TASK GOAL:
The output has to be the full set of records, reproduced exactly, minus any picture.
::::
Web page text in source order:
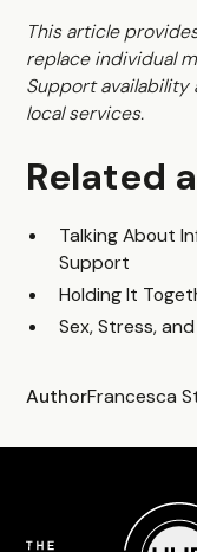
This article
replace individual
Support
local services.
Related
Talking About
Support
Holding It
Sex, Stress,
AuthorFrancesca
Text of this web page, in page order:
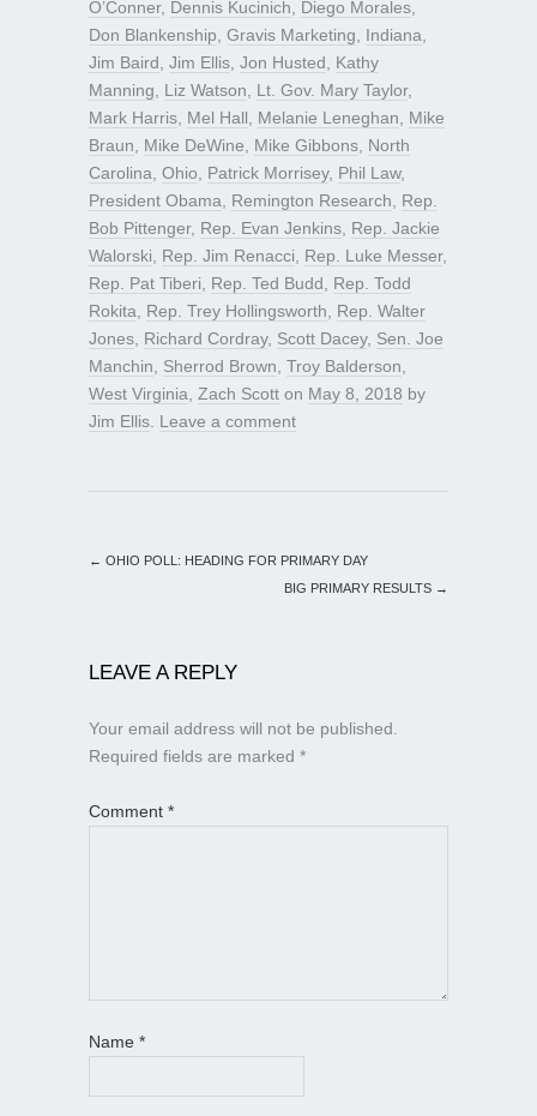
O’Conner, Dennis Kucinich Diego Morales
Don Blankenship Gravis Marketing Indiana
Jim Baird Jim Ellis Jon Husted
Kathy
Manning
Liz Watson Lt. Gov. Mary Taylor,
Mark Harris Mel Hall Melanie Leneghan
Mike
Braun
Mike DeWine Mike Gibbons North
Carolina Ohio Patrick Morrisey, Phil Law,
President Obama
Remington Research
Rep.
Bob Pittenger, Rep. Evan Jenkins Rep. Jackie
Walorski
Rep. Jim Renacci Rep. Luke Messer,
Rep. Pat Tiberi
Rep. Ted Budd
Rep. Todd
Rokita
Rep. Trey Hollingsworth
Rep. Walter
Jones Richard Cordray, Scott Dacey, Sen. Joe
Manchin
Sherrod Brown Troy Balderson
West Virginia
Zach Scott on May 8, 2018 by
Jim Ellis Leave a comment
← OHIO POLL: HEADING FOR PRIMARY DAY
BIG PRIMARY RESULTS →
LEAVE A REPLY
Your email address will not be published.
Required fields are marked *
Comment *
Name *
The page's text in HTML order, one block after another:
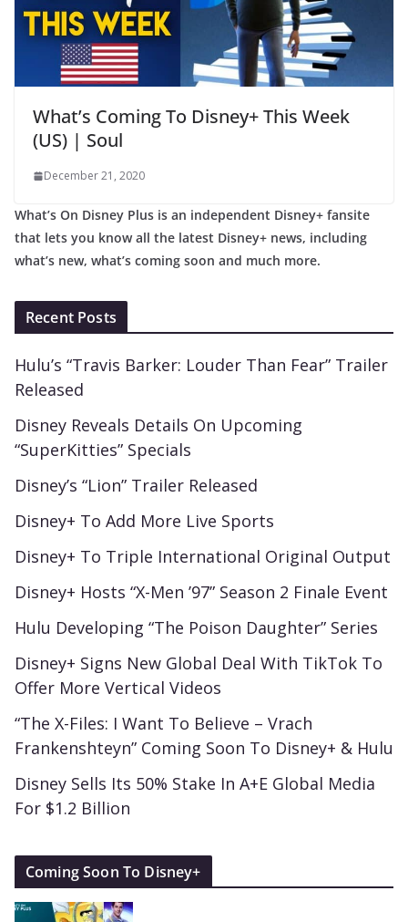
What’s Coming To Disney+ This Week
(US) | Soul
December 21, 2020
What’s On Disney Plus is an independent Disney+ fansite
that lets you know all the latest Disney+ news, including
what’s new, what’s coming soon and much more.
Recent Posts
Hulu’s “Travis Barker: Louder Than Fear” Trailer
Released
Disney Reveals Details On Upcoming
“SuperKitties” Specials
Disney’s “Lion” Trailer Released
Disney+ To Add More Live Sports
Disney+ To Triple International Original Output
Disney+ Hosts “X-Men ’97” Season 2 Finale Event
Hulu Developing “The Poison Daughter” Series
Disney+ Signs New Global Deal With TikTok To
Offer More Vertical Videos
“The X-Files: I Want To Believe – Vrach
Frankenshteyn” Coming Soon To Disney+ & Hulu
Disney Sells Its 50% Stake In A+E Global Media
For $1.2 Billion
Coming Soon To Disney+
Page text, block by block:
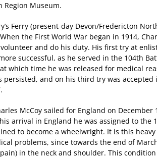
Region Museum.
Ferry (present-day Devon/Fredericton
the First World War began in 1914,
and do his duty. His first try at
successful, as he served in the 104th
which time he was released for medical
persisted, and on his third try was accepted
McCoy sailed for England on December
arrival in England he was assigned to the
to become a wheelwright. It is this
problems, since towards the end of
in the neck and shoulder. This
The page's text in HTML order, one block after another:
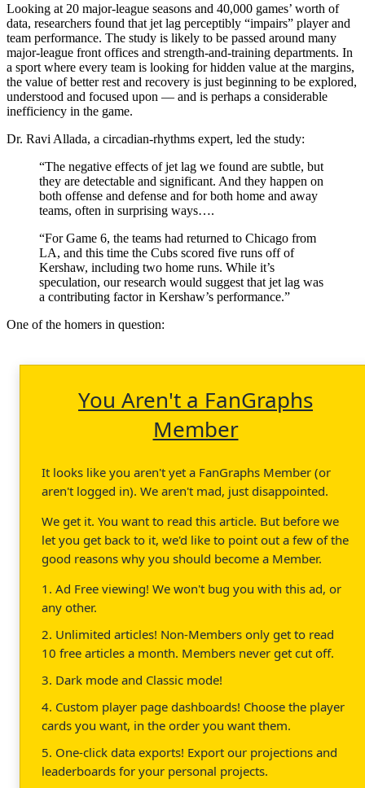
::::
RESPONSE TO THIS TASK:
Web page text in source order:
This article
replace individual
Support
local services.
Related
Talking About
Support
Holding It
Sex, Stress,
AuthorFrancesca
Text of this web page, in page order:
O’Conner, Dennis Kucinich Diego Morales
Don Blankenship Gravis Marketing Indiana
Jim Baird Jim Ellis Jon Husted
Kathy
Manning
Liz Watson Lt. Gov. Mary Taylor,
Mark Harris Mel Hall Melanie Leneghan
Mike
Braun
Mike DeWine Mike Gibbons North
Carolina Ohio Patrick Morrisey, Phil Law,
President Obama
Remington Research
Rep.
Bob Pittenger, Rep. Evan Jenkins Rep. Jackie
Walorski
Rep. Jim Renacci Rep. Luke Messer,
Rep. Pat Tiberi
Rep. Ted Budd
Rep. Todd
Rokita
Rep. Trey Hollingsworth
Rep. Walter
Jones Richard Cordray, Scott Dacey, Sen. Joe
Manchin
Sherrod Brown Troy Balderson
West Virginia
Zach Scott on May 8, 2018 by
Jim Ellis Leave a comment
← OHIO POLL: HEADING FOR PRIMARY DAY
BIG PRIMARY RESULTS →
LEAVE A REPLY
Your email address will not be published.
Required fields are marked *
Comment *
Name *
The page's text in HTML order, one block after another:
What’s Coming To Disney+ This Week
(US) | Soul
December 21, 2020
What’s On Disney Plus is an independent Disney+ fansite
that lets you know all the latest Disney+ news, including
what’s new, what’s coming soon and much more.
Recent Posts
Hulu’s “Travis Barker: Louder Than Fear” Trailer
Released
Disney Reveals Details On Upcoming
“SuperKitties” Specials
Disney’s “Lion” Trailer Released
Disney+ To Add More Live Sports
Disney+ To Triple International Original Output
Disney+ Hosts “X-Men ’97” Season 2 Finale Event
Hulu Developing “The Poison Daughter” Series
Disney+ Signs New Global Deal With TikTok To
Offer More Vertical Videos
“The X-Files: I Want To Believe – Vrach
Frankenshteyn” Coming Soon To Disney+ & Hulu
Disney Sells Its 50% Stake In A+E Global Media
For $1.2 Billion
Coming Soon To Disney+
Page text, block by block:
Region Museum.
Ferry (present-day Devon/Fredericton
the First World War began in 1914,
and do his duty. His first try at
successful, as he served in the 104th
which time he was released for medical
persisted, and on his third try was accepted
McCoy sailed for England on December
arrival in England he was assigned to the
to become a wheelwright. It is this
problems, since towards the end of
in the neck and shoulder. This
The page's text in HTML order, one block after another:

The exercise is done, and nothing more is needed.